**WHAT THE EXERCISE ASKS**:
Take every record and write it out again exactly, with no images included.

Stored items from a collection
**********
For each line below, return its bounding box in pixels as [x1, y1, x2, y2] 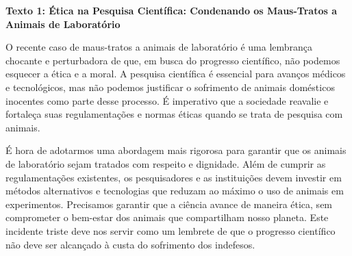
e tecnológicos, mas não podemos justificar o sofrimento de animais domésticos [5, 79, 335, 94]
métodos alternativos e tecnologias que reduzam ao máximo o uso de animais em [5, 183, 344, 198]
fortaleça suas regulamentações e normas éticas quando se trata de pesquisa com [5, 107, 343, 121]
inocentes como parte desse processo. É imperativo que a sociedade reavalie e [5, 93, 329, 107]
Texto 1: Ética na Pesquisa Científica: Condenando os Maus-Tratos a [5, 3, 338, 17]
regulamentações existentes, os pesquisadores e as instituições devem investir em [5, 170, 342, 184]
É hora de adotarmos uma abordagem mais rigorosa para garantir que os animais [5, 143, 347, 157]
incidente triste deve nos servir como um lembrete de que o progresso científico [5, 223, 336, 238]
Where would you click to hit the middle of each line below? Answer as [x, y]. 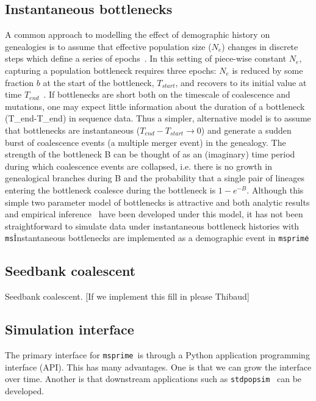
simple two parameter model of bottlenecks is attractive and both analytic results [157, 202]
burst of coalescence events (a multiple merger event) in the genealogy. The [145, 142]
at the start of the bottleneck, [99, 82]
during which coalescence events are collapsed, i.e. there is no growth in [138, 166]
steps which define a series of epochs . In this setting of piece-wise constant [146, 58]
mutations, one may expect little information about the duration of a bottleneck [155, 106]
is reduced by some [268, 70]
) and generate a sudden [246, 130]
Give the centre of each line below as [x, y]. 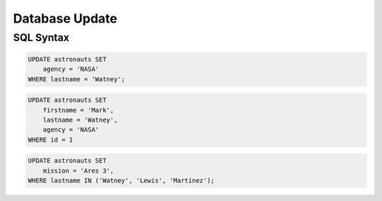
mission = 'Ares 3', [79, 171]
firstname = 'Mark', [79, 110]
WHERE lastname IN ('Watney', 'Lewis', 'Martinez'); [121, 181]
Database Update [65, 18]
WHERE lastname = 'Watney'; [76, 79]
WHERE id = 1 [51, 139]
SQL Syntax [41, 38]
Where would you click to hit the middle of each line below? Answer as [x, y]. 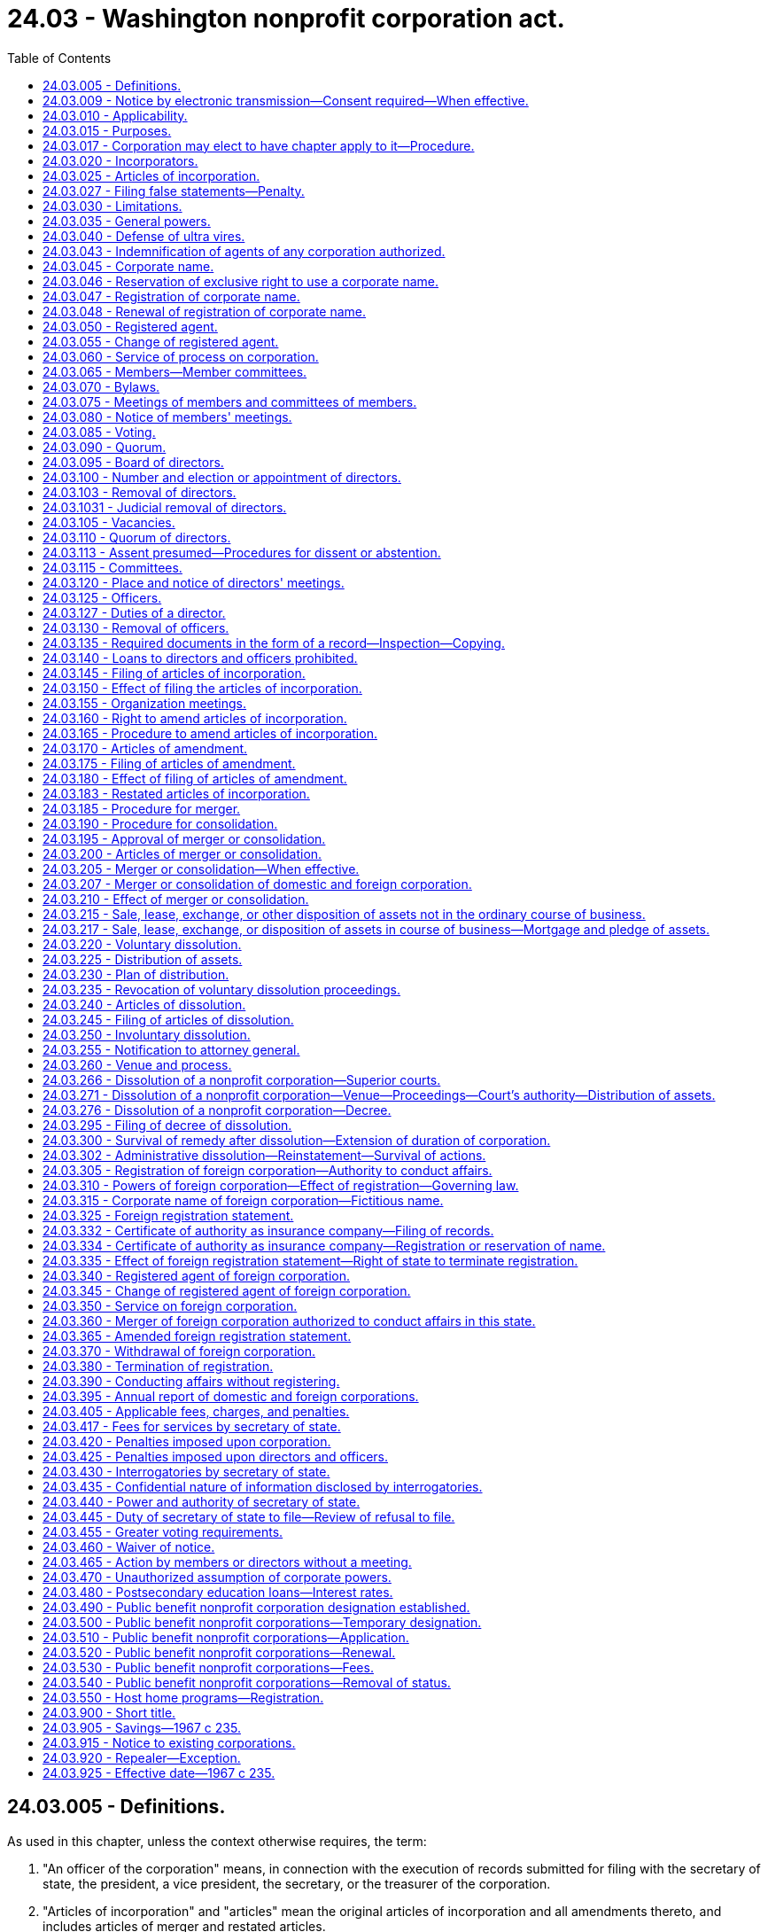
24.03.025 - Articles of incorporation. [151, 175]
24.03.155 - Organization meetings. [145, 703]
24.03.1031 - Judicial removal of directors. [165, 507]
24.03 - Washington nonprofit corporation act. [286, 19]
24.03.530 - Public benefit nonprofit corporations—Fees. [208, 1667]
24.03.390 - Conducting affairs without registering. [191, 1381]
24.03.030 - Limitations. [112, 206]
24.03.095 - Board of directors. [133, 462]
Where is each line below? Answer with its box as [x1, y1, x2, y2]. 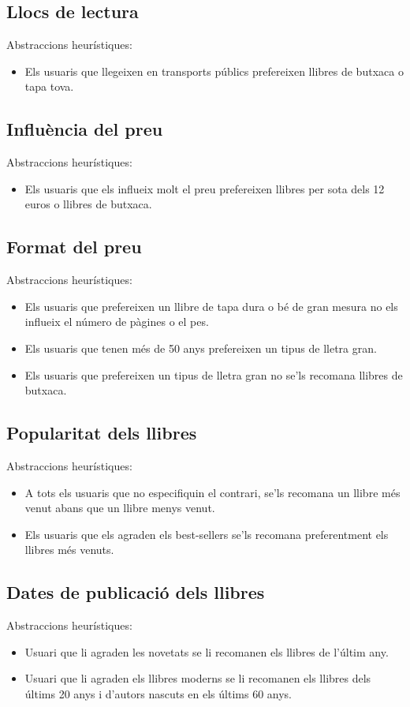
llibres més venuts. [24, 541, 114, 558]
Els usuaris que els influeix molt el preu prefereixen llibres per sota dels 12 [24, 180, 385, 196]
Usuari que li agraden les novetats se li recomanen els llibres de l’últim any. [24, 643, 389, 660]
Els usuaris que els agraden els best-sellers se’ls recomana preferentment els [24, 526, 389, 542]
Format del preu [6, 234, 142, 259]
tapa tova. [24, 78, 74, 95]
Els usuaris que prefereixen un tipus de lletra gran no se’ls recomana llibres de [24, 366, 403, 383]
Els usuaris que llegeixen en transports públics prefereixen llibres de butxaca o [24, 62, 404, 79]
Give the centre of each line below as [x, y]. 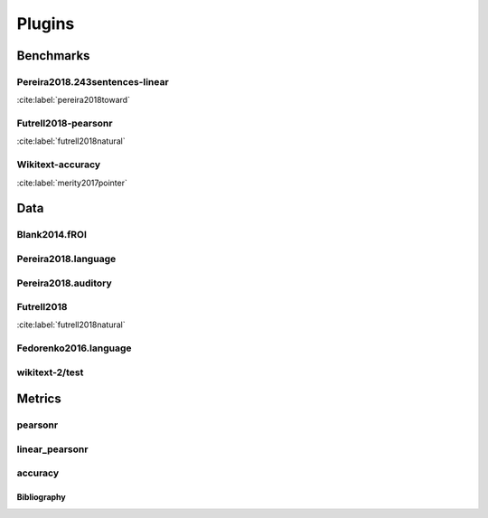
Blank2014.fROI [52, 235]
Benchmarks [53, 56]
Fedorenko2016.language [74, 348]
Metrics [39, 399]
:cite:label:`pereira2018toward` [74, 100]
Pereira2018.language [66, 259]
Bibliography [42, 497]
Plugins [46, 24]
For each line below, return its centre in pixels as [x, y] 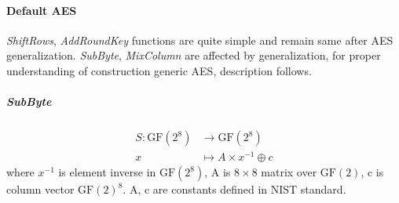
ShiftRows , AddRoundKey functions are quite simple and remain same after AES [200, 40]
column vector [40, 189]
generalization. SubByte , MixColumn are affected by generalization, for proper [194, 55]
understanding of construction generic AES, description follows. [159, 70]
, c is [372, 172]
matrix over [289, 172]
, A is [218, 172]
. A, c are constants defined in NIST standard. [234, 189]
**********
**TASK SOLUTION**:
For each line below, return its bounding box in pixels as [x1, y1, x2, y2] 
e tecnológicos, mas não podemos justificar o sofrimento de animais domésticos [5, 79, 335, 94]
métodos alternativos e tecnologias que reduzam ao máximo o uso de animais em [5, 183, 344, 198]
fortaleça suas regulamentações e normas éticas quando se trata de pesquisa com [5, 107, 343, 121]
inocentes como parte desse processo. É imperativo que a sociedade reavalie e [5, 93, 329, 107]
Texto 1: Ética na Pesquisa Científica: Condenando os Maus-Tratos a [5, 3, 338, 17]
regulamentações existentes, os pesquisadores e as instituições devem investir em [5, 170, 342, 184]
É hora de adotarmos uma abordagem mais rigorosa para garantir que os animais [5, 143, 347, 157]
incidente triste deve nos servir como um lembrete de que o progresso científico [5, 223, 336, 238]
Where would you click to hit the middle of each line below? Answer as [x, y]. 
simple two parameter model of bottlenecks is attractive and both analytic results [157, 202]
burst of coalescence events (a multiple merger event) in the genealogy. The [145, 142]
at the start of the bottleneck, [99, 82]
during which coalescence events are collapsed, i.e. there is no growth in [138, 166]
steps which define a series of epochs . In this setting of piece-wise constant [146, 58]
mutations, one may expect little information about the duration of a bottleneck [155, 106]
is reduced by some [268, 70]
) and generate a sudden [246, 130]
Give the centre of each line below as [x, y]. 
mission = 'Ares 3', [79, 171]
firstname = 'Mark', [79, 110]
WHERE lastname IN ('Watney', 'Lewis', 'Martinez'); [121, 181]
Database Update [65, 18]
WHERE lastname = 'Watney'; [76, 79]
WHERE id = 1 [51, 139]
SQL Syntax [41, 38]
Where would you click to hit the middle of each line below? Answer as [x, y]. 
24.03.025 - Articles of incorporation. [151, 175]
24.03.155 - Organization meetings. [145, 703]
24.03.1031 - Judicial removal of directors. [165, 507]
24.03 - Washington nonprofit corporation act. [286, 19]
24.03.530 - Public benefit nonprofit corporations—Fees. [208, 1667]
24.03.390 - Conducting affairs without registering. [191, 1381]
24.03.030 - Limitations. [112, 206]
24.03.095 - Board of directors. [133, 462]
Where is each line below? Answer with its box as [x1, y1, x2, y2]. 
llibres més venuts. [24, 541, 114, 558]
Els usuaris que els influeix molt el preu prefereixen llibres per sota dels 12 [24, 180, 385, 196]
Usuari que li agraden les novetats se li recomanen els llibres de l’últim any. [24, 643, 389, 660]
Els usuaris que els agraden els best-sellers se’ls recomana preferentment els [24, 526, 389, 542]
Format del preu [6, 234, 142, 259]
tapa tova. [24, 78, 74, 95]
Els usuaris que prefereixen un tipus de lletra gran no se’ls recomana llibres de [24, 366, 403, 383]
Els usuaris que llegeixen en transports públics prefereixen llibres de butxaca o [24, 62, 404, 79]
Give the centre of each line below as [x, y]. 
Blank2014.fROI [52, 235]
Benchmarks [53, 56]
Fedorenko2016.language [74, 348]
Metrics [39, 399]
:cite:label:`pereira2018toward` [74, 100]
Pereira2018.language [66, 259]
Bibliography [42, 497]
Plugins [46, 24]
For each line below, return its centre in pixels as [x, y] 
ShiftRows , AddRoundKey functions are quite simple and remain same after AES [200, 40]
column vector [40, 189]
generalization. SubByte , MixColumn are affected by generalization, for proper [194, 55]
understanding of construction generic AES, description follows. [159, 70]
, c is [372, 172]
matrix over [289, 172]
, A is [218, 172]
. A, c are constants defined in NIST standard. [234, 189]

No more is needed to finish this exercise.